2 great white sharks tracked to Gulf of St. Lawrence
Two great whites have made their way to Quebec waters just in time for shark week.
A specimen named Jekyll was last pinged on Tuesday near the shores of Percé, on the tip of Quebec's Gaspé Peninsula.
Meanwhile, Simon is also hanging out in the Gulf of St. Lawrence a little further inward.
Their voyages are being tracked by Ocearch, an American nonprofit that monitors the movements of Earth's ocean giants.
The organization has tagged hundreds of animals, including turtles, whales, dolphins and, of course, sharks.
Jekyll and Simon are still in their juvenile years, but you might not guess it by looking at them. Jekyll is eight feet eight inches tall and 395 pounds, while Simon is even bigger at nine feet six inches tall and 434 pounds.
The pair were named after Jekyll and St. Simon's Islands, both in Georgia, where researchers first tagged them in December 2022.

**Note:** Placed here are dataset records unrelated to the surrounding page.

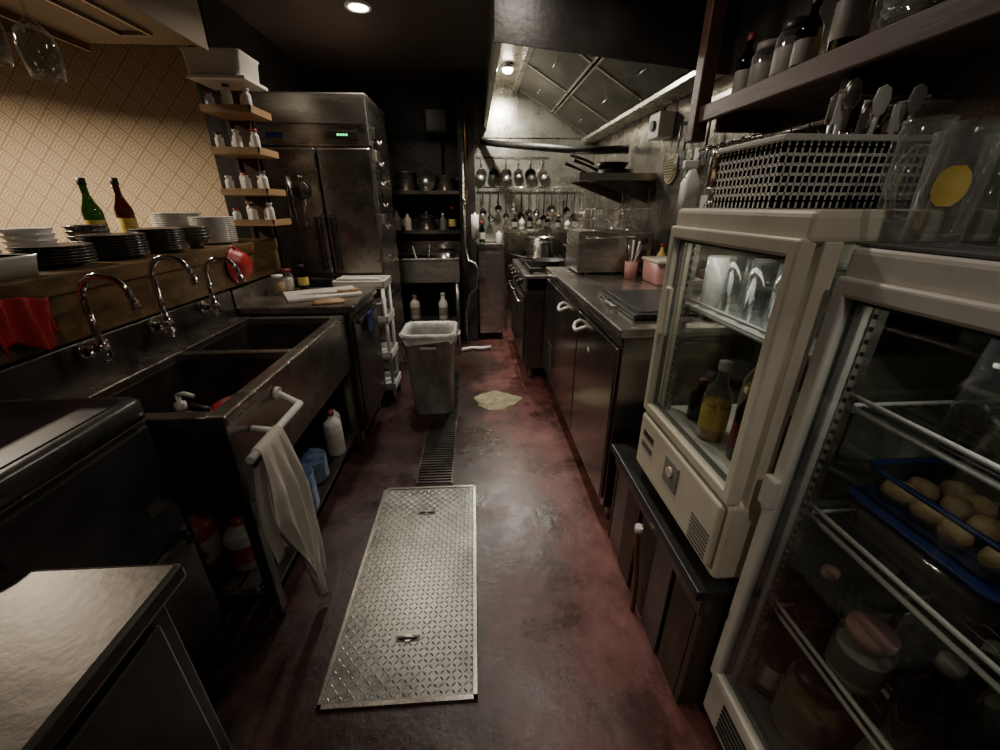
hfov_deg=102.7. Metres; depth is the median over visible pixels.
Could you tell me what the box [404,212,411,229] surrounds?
oil bottle
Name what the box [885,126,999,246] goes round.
beer mug
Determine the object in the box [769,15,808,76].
storage jar
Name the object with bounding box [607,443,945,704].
cabinet
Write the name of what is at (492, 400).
rag
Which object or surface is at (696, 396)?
soda bottle
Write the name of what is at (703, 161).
hanging turner
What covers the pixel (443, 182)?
steel pot
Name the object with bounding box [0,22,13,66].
wine glass
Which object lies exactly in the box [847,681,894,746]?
bottle
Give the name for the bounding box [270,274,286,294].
jar
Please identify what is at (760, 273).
drinking glass
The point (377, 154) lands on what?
hooks
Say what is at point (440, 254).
dishes
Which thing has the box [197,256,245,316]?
gooseneck faucet
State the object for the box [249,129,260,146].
spice jar
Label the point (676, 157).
hanging turner
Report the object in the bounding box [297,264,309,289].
bottle
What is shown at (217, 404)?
brush
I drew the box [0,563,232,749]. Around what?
base cabinet
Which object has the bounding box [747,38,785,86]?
storage jar
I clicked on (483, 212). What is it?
ladle
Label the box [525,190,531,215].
ladle
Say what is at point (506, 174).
saucepan
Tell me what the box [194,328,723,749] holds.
floor
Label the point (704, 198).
spatula
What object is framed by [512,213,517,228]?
condiment bottle
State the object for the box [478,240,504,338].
base cabinet
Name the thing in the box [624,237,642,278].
utensil cup
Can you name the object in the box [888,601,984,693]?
storage jar
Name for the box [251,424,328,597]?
hand towel
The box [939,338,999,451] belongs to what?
beer glass
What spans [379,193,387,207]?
hooks
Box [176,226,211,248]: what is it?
bowls
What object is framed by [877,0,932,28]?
bowls
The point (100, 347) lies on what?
gooseneck faucet
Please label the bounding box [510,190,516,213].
skimmer
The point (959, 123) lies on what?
beer mug
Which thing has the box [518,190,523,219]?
strainer
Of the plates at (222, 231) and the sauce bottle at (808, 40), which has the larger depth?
the plates at (222, 231)
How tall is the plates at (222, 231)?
0.134 m
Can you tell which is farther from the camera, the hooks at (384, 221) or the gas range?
the gas range
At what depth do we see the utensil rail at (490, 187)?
4.13 m
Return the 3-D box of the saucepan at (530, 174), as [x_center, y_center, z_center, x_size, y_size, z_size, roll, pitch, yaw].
[0.311,-2.095,4.090,0.110,0.189,0.055,-1,23,-3]
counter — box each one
[0,397,222,665]
[231,273,386,442]
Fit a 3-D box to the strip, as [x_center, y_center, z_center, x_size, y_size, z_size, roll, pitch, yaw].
[0.130,-2.202,4.060,0.740,0.028,0.022,-1,23,-3]
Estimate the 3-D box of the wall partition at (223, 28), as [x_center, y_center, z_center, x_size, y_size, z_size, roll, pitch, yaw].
[-1.664,-1.278,3.396,0.120,2.400,1.960,-1,23,-3]
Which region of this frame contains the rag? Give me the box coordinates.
[474,390,521,409]
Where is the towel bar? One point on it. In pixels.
(277, 393)
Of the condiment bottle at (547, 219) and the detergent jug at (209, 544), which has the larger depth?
the condiment bottle at (547, 219)
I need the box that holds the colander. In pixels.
[226,245,252,282]
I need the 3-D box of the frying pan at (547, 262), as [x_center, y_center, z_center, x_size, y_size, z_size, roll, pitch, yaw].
[0.310,-0.934,3.248,0.436,0.079,0.265,-1,23,-3]
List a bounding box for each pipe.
[458,71,478,342]
[480,138,628,154]
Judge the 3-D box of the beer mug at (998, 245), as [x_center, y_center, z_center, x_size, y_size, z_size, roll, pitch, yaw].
[0.725,-0.245,0.527,0.107,0.150,0.075,-1,23,-3]
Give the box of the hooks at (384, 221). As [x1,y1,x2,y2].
[381,214,389,228]
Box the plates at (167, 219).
[148,212,201,226]
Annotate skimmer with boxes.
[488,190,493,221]
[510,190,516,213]
[533,190,539,215]
[556,190,561,218]
[578,190,584,215]
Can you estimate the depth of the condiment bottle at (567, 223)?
4.13 m
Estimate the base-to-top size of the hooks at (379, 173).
0.088 m
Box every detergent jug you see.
[179,502,226,574]
[222,513,257,571]
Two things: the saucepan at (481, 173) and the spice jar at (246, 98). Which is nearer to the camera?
the spice jar at (246, 98)
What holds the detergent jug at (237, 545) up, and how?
in the sink at (202, 454)
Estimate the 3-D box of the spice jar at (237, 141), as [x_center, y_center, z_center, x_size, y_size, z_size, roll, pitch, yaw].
[-1.415,-1.260,2.158,0.042,0.108,0.042,-1,23,-3]
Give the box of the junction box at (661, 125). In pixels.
[648,106,675,140]
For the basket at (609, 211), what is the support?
on the toaster oven
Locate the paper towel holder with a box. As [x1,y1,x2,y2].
[471,212,478,240]
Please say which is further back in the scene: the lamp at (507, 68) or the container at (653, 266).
the lamp at (507, 68)
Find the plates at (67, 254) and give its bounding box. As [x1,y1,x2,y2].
[7,242,98,267]
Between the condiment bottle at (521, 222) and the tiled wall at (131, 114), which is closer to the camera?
the tiled wall at (131, 114)
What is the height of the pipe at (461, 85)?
2.380 m
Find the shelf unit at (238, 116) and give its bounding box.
[185,74,291,237]
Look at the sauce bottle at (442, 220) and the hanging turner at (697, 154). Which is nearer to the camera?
the hanging turner at (697, 154)
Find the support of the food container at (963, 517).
on the food container at (976, 598)
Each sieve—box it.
[292,175,309,230]
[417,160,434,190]
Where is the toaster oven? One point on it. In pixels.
(587, 251)
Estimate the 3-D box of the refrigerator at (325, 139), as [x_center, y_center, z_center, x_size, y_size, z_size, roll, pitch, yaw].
[-1.206,-0.927,3.093,0.705,1.990,0.645,-1,23,-3]
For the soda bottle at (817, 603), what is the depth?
0.84 m
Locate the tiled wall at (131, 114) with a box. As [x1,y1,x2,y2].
[0,32,228,253]
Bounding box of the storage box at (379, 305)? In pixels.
[374,298,387,315]
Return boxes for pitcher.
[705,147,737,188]
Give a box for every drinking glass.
[715,255,756,316]
[735,260,781,326]
[747,263,783,315]
[759,265,783,333]
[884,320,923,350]
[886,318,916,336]
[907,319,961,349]
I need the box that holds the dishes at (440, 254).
[412,244,454,257]
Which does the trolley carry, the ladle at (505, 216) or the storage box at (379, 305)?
the storage box at (379, 305)
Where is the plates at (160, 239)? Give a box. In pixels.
[126,227,187,252]
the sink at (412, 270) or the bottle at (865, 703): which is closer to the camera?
the bottle at (865, 703)
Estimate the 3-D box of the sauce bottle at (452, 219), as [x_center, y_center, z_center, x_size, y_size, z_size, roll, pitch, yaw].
[-0.488,-1.597,4.079,0.071,0.220,0.071,-1,23,-3]
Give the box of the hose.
[461,345,490,350]
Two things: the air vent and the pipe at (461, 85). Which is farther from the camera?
the pipe at (461, 85)
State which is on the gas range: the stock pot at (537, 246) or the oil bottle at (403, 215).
the stock pot at (537, 246)
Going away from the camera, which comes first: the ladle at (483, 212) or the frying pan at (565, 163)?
the frying pan at (565, 163)
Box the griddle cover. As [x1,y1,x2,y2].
[598,289,708,319]
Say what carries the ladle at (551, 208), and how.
hanging from the utensil rail at (490, 187)
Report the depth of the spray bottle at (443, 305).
4.02 m
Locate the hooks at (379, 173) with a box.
[377,170,385,186]
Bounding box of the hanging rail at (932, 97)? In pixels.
[698,90,959,158]
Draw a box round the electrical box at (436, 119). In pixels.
[423,106,448,174]
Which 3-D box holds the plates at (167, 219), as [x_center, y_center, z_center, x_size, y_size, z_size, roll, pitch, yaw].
[-1.745,-0.802,2.178,0.230,0.152,0.230,-1,23,-3]
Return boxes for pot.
[390,171,417,190]
[414,212,438,229]
[435,175,458,190]
[527,236,553,258]
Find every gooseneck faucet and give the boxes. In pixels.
[75,272,142,364]
[146,254,199,336]
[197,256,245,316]
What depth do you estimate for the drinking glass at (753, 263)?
0.96 m
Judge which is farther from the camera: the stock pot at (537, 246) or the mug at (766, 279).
the stock pot at (537, 246)
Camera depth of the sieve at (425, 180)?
3.88 m
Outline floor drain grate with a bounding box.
[416,369,460,485]
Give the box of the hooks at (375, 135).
[372,128,381,146]
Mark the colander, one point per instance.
(242, 260)
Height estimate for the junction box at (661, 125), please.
0.185 m
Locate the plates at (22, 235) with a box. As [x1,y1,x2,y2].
[0,227,57,252]
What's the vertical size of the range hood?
0.468 m
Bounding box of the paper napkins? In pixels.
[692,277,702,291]
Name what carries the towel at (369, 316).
attached to the counter at (367, 373)
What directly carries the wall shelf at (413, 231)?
attached to the wall at (408, 145)
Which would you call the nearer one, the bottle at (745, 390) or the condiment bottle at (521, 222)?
the bottle at (745, 390)
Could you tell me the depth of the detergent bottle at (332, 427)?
2.06 m
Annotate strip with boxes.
[476,156,548,159]
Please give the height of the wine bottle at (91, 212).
0.300 m
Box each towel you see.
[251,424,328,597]
[366,310,373,332]
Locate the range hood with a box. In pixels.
[483,0,741,141]
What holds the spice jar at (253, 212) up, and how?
on the shelf unit at (238, 116)
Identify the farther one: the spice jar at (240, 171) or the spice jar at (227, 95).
the spice jar at (240, 171)
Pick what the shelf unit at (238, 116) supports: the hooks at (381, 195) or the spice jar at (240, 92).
the spice jar at (240, 92)
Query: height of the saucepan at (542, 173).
0.180 m
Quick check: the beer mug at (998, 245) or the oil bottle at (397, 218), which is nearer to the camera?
the beer mug at (998, 245)
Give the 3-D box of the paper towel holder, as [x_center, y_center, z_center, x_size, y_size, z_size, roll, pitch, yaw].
[-0.238,-1.411,3.812,0.070,0.260,0.104,-1,23,-3]
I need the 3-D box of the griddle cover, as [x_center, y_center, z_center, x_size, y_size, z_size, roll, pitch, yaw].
[0.689,-0.329,1.811,0.406,0.029,0.500,-1,23,-3]
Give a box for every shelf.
[392,190,460,234]
[504,229,566,331]
[558,173,657,203]
[685,0,999,142]
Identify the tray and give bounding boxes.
[0,253,38,280]
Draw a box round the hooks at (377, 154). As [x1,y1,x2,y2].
[375,150,383,167]
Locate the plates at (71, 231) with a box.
[61,224,109,241]
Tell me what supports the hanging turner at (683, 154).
hanging from the rail
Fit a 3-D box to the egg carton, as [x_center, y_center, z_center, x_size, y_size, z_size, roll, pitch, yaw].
[0.953,0.573,0.764,0.140,0.076,0.180,-1,23,-3]
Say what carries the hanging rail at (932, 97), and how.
attached to the wall at (976, 79)
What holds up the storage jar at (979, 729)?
in the fridge at (958, 287)
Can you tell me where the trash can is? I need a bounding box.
[398,321,460,414]
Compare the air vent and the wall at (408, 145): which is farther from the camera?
the wall at (408, 145)
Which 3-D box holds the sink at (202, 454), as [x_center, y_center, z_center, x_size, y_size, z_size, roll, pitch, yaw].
[-1.061,0.222,1.711,0.557,0.955,1.100,-1,23,-3]
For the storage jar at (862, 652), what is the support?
in the fridge at (958, 287)
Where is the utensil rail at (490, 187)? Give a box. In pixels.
[478,186,582,189]
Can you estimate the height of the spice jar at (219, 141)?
0.095 m
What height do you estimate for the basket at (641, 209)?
0.129 m
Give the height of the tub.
0.109 m
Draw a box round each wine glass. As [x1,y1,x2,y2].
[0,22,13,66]
[12,2,66,82]
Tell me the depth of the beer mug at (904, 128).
0.70 m
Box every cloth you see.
[0,297,59,357]
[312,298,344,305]
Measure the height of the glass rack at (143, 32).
0.014 m
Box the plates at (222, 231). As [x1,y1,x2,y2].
[187,216,237,244]
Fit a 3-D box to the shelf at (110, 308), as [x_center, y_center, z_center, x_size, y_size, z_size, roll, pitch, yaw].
[-1.552,0.080,0.554,0.560,0.200,4.325,-1,23,-3]
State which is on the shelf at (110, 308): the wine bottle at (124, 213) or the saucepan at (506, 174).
the wine bottle at (124, 213)
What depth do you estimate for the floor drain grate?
2.40 m
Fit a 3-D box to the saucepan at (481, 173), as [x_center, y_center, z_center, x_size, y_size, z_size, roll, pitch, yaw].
[-0.188,-2.083,4.061,0.110,0.189,0.055,-1,23,-3]
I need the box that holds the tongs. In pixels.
[285,177,298,225]
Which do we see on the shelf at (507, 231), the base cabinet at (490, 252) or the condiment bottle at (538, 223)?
the condiment bottle at (538, 223)
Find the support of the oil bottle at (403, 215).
in the wall shelf at (413, 231)
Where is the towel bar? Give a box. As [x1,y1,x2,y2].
[245,386,302,463]
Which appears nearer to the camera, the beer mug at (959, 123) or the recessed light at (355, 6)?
the beer mug at (959, 123)
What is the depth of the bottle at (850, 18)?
1.05 m
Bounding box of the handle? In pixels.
[630,523,645,611]
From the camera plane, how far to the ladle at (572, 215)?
4.23 m
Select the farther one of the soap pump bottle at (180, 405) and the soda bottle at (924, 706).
the soap pump bottle at (180, 405)
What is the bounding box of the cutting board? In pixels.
[283,286,362,302]
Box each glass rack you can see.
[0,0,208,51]
[45,0,152,36]
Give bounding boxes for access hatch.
[315,485,477,711]
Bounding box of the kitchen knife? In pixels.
[300,288,358,294]
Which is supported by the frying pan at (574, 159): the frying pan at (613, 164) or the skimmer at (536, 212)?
the frying pan at (613, 164)
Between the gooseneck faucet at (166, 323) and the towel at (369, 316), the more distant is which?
the towel at (369, 316)
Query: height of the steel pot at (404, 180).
0.174 m
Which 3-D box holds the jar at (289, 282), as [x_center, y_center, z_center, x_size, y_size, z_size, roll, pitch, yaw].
[-1.315,-0.588,2.471,0.071,0.130,0.071,-1,23,-3]
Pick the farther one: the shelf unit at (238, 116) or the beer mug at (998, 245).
the shelf unit at (238, 116)
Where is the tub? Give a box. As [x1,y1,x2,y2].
[179,47,258,82]
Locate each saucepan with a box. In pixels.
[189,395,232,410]
[476,159,486,179]
[489,160,498,178]
[500,160,511,180]
[514,160,522,177]
[525,160,535,180]
[537,160,547,179]
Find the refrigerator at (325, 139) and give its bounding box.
[248,91,404,371]
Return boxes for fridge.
[636,208,999,579]
[703,242,999,749]
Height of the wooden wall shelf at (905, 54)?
0.798 m
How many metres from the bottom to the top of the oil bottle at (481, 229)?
0.200 m
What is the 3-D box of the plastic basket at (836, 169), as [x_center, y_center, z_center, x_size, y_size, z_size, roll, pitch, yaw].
[0.751,-0.525,0.932,0.368,0.249,0.250,-1,23,-3]
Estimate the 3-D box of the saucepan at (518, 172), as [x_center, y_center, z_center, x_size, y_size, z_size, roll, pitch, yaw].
[0.186,-2.101,4.079,0.090,0.170,0.055,-1,23,-3]
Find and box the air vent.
[664,153,678,183]
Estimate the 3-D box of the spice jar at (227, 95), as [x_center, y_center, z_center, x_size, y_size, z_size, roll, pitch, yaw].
[-1.415,-1.440,2.081,0.042,0.119,0.042,-1,23,-3]
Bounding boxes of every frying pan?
[510,254,564,266]
[564,162,595,172]
[570,153,628,168]
[573,158,632,172]
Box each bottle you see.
[75,177,110,232]
[109,178,138,232]
[173,391,194,411]
[322,409,345,456]
[324,404,341,424]
[394,209,400,229]
[400,207,405,229]
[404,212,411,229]
[410,294,420,318]
[439,292,447,319]
[440,213,445,229]
[449,207,455,229]
[479,221,484,242]
[496,229,501,242]
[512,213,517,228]
[519,216,524,228]
[527,211,532,228]
[536,218,541,228]
[544,213,550,228]
[555,215,560,228]
[564,219,570,228]
[572,214,577,227]
[657,243,665,255]
[677,154,703,209]
[686,378,711,421]
[696,359,733,442]
[725,397,747,460]
[731,32,757,92]
[733,347,761,419]
[753,620,796,699]
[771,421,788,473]
[788,0,824,68]
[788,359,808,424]
[790,564,840,638]
[825,0,872,52]
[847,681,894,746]
[863,0,877,35]
[879,651,968,749]
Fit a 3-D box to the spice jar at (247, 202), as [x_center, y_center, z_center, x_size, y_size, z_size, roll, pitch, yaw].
[-1.466,-0.960,2.358,0.043,0.120,0.043,-1,23,-3]
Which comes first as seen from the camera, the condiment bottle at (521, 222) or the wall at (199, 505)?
the wall at (199, 505)
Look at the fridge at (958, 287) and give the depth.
0.72 m
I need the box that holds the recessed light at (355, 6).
[344,0,371,13]
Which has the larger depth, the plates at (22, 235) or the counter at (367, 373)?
the counter at (367, 373)
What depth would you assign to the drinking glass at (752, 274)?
1.04 m
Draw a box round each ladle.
[480,190,486,215]
[503,190,508,219]
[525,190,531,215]
[548,190,554,212]
[570,190,575,218]
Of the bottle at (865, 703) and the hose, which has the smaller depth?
the bottle at (865, 703)
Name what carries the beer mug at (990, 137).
on the fridge at (958, 287)
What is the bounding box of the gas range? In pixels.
[508,255,567,377]
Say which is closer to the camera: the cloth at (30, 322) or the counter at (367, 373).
the cloth at (30, 322)
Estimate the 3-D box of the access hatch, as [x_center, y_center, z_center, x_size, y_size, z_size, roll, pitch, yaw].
[-0.329,0.770,1.619,0.468,0.016,0.985,-1,23,-3]
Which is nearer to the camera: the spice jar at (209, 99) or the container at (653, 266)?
the spice jar at (209, 99)
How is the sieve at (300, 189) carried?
hanging from the refrigerator at (325, 139)
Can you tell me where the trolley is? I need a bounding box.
[332,275,401,400]
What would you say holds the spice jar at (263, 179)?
on the shelf unit at (238, 116)
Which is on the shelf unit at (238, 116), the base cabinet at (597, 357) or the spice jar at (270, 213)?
the spice jar at (270, 213)
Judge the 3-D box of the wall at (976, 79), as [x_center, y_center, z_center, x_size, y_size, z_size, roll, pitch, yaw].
[1.205,-0.478,1.510,0.102,2.400,6.200,-1,23,-3]
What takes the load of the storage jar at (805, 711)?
in the fridge at (958, 287)
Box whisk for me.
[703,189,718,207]
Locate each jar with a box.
[204,91,214,103]
[214,132,224,146]
[221,84,233,103]
[224,176,234,187]
[231,129,242,146]
[232,209,241,219]
[238,170,245,187]
[239,91,242,103]
[241,87,252,105]
[241,173,251,187]
[245,201,252,219]
[248,204,258,219]
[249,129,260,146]
[258,171,269,188]
[263,206,267,219]
[265,203,275,219]
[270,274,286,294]
[279,268,294,290]
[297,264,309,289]
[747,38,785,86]
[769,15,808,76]
[771,652,855,749]
[823,611,900,697]
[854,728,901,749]
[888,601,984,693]
[956,680,999,749]
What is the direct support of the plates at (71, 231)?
on the shelf at (110, 308)
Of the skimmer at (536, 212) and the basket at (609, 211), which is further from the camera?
the skimmer at (536, 212)
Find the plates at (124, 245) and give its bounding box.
[75,232,150,259]
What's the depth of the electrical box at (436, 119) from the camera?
3.79 m
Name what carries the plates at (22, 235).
on the shelf at (110, 308)
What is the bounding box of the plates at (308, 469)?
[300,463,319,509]
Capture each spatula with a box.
[699,157,710,207]
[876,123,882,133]
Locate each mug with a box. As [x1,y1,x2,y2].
[699,255,737,309]
[737,259,777,309]
[877,115,959,208]
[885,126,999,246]
[919,116,999,208]
[941,134,999,244]
[964,124,999,207]
[995,190,999,246]
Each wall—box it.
[0,271,279,510]
[323,83,594,328]
[455,70,478,340]
[588,0,999,605]
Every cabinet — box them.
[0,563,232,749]
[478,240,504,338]
[542,255,776,519]
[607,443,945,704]
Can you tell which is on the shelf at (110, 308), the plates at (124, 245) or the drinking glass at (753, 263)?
the plates at (124, 245)
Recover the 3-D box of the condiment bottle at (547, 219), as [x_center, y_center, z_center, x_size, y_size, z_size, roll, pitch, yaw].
[0.491,-1.585,4.127,0.061,0.160,0.061,-1,23,-3]
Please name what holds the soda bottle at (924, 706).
in the fridge at (958, 287)
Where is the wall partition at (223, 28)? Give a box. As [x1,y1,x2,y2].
[187,0,323,276]
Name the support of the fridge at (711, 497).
on the cabinet at (683, 610)
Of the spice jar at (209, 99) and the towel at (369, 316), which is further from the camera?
the towel at (369, 316)
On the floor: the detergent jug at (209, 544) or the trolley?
the trolley
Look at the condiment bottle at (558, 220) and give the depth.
4.17 m
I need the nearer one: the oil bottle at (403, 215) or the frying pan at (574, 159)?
the frying pan at (574, 159)
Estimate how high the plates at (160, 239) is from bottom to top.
0.098 m
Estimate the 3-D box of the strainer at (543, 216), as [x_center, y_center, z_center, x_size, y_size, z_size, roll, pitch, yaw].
[0.462,-1.778,4.212,0.068,0.309,0.033,-1,23,-3]
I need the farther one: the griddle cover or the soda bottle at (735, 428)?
the griddle cover
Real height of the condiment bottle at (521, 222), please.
0.128 m
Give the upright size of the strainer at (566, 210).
0.235 m
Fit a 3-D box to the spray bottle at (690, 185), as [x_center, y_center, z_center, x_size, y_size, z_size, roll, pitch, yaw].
[0.917,-0.929,1.930,0.092,0.242,0.064,-1,23,-3]
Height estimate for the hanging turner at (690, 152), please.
0.230 m
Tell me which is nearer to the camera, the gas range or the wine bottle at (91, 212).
the wine bottle at (91, 212)
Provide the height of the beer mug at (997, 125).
0.140 m
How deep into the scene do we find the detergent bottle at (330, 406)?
2.17 m
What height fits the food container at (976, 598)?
0.074 m
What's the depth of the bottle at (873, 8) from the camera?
1.11 m
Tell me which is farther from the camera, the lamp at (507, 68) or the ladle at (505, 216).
the ladle at (505, 216)
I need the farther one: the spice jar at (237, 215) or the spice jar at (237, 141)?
the spice jar at (237, 215)
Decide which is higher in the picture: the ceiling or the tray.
the ceiling
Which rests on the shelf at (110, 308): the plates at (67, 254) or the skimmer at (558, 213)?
the plates at (67, 254)
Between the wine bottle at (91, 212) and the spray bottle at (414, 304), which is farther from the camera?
the spray bottle at (414, 304)
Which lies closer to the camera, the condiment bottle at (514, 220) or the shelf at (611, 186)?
the shelf at (611, 186)
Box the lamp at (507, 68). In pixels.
[501,63,513,73]
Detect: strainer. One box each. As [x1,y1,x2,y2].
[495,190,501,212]
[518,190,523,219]
[540,190,545,221]
[563,190,569,213]
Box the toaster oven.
[565,228,653,273]
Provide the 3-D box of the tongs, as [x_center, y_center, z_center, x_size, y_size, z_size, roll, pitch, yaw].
[-1.389,-1.151,2.658,0.052,0.301,0.012,-1,23,-3]
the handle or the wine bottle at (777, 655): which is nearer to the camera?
the wine bottle at (777, 655)
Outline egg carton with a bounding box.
[958,639,999,705]
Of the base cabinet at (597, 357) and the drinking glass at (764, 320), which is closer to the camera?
the drinking glass at (764, 320)
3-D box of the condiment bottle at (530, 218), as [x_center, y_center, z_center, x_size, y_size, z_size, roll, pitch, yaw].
[0.311,-1.588,4.114,0.061,0.176,0.061,-1,23,-3]
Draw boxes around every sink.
[0,291,360,617]
[397,241,461,345]
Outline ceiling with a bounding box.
[0,0,489,85]
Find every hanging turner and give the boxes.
[672,125,681,170]
[679,123,687,168]
[687,143,692,159]
[694,143,700,159]
[700,120,711,165]
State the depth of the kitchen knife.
2.34 m
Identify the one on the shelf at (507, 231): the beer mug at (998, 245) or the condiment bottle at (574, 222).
the condiment bottle at (574, 222)
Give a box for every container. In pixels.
[642,256,666,285]
[847,483,999,626]
[869,456,999,584]
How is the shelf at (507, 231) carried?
on the floor
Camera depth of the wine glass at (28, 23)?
1.35 m
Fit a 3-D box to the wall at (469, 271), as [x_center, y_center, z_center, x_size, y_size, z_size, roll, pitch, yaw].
[-0.321,-1.561,4.061,0.150,2.400,0.480,-1,23,-3]
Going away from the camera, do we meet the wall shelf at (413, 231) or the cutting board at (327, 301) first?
the cutting board at (327, 301)
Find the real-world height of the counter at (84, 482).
0.906 m
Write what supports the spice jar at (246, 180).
on the shelf unit at (238, 116)
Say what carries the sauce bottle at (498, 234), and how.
on the base cabinet at (490, 252)
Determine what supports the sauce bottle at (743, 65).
in the wooden wall shelf at (905, 54)
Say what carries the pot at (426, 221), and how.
on the wall shelf at (413, 231)
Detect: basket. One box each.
[574,208,619,229]
[609,208,651,229]
[712,77,953,207]
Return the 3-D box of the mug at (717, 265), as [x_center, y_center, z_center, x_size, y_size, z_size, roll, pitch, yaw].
[0.607,-0.258,1.117,0.072,0.140,0.072,-1,23,-3]
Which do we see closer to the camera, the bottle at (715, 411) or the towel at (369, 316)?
the bottle at (715, 411)
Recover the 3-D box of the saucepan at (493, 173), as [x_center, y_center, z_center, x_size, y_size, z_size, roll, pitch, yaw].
[-0.064,-2.090,4.067,0.100,0.180,0.055,-1,23,-3]
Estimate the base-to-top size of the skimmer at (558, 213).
0.285 m
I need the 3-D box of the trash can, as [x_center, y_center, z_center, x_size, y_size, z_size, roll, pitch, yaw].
[-0.468,-0.041,2.780,0.406,0.603,0.348,-1,23,-3]

The Ocearch map shows the great white shark Jekyll's journey towards the Gaspe Peninsula. (Ocearch)
Ocearch's map shows the young sharks travelling northward, cruising past the sights of Myrtle Beach, Atlantic City and Long Island before hitting Canadian waters around June of 2023.
After a brief detour around Nova Scotia, they took the Cabot Strait up to the Gulf of St. Lawrence.
It's not the first time great whites have been spotted in Quebec; in 2019, a shark named Brunswick made headlines after he turned up near the Magdalen Islands, and four more sharks followed suit in 2020.
CONSERVATION EFFORTS
Fred Whoriskey, executive director of The Ocean Tracking Network, a global aquatic research, data management and partnership platform at Halifax's Dalhousie University, said recent conservation efforts explain how the two large fish ended up near Quebec.
"What's happening, we think, now is the population is growing, the animals that had pulled back to a southern distribution — mostly south of the Canadian border — are now beginning to occupy Canadian waters. We're beginning to see them much more frequently," he said in an interview.
Whoriskey said other measures have protected the sharks from dying off in cases of accidental kills when they get snagged in halibut or swordfish lines, for example.
"Now, we're protecting them from that kind of thing and they do seem to be bouncing back," he said.
Going for a dip in the St. Lawrence? Whoriskey offers these tips for what to do when encountering a shark:
- Don't panic — don't begin to flail or show other signs of panic that might excite attention
- Move backward — move toward a shallower end of the water, and hopefully out of the water
- Keep an eye on it — don't lose sight of the shark so that it can see that you're watching it
"They are very cautious in what they're doing when they're attacking because they also can get hurt in this process," he said.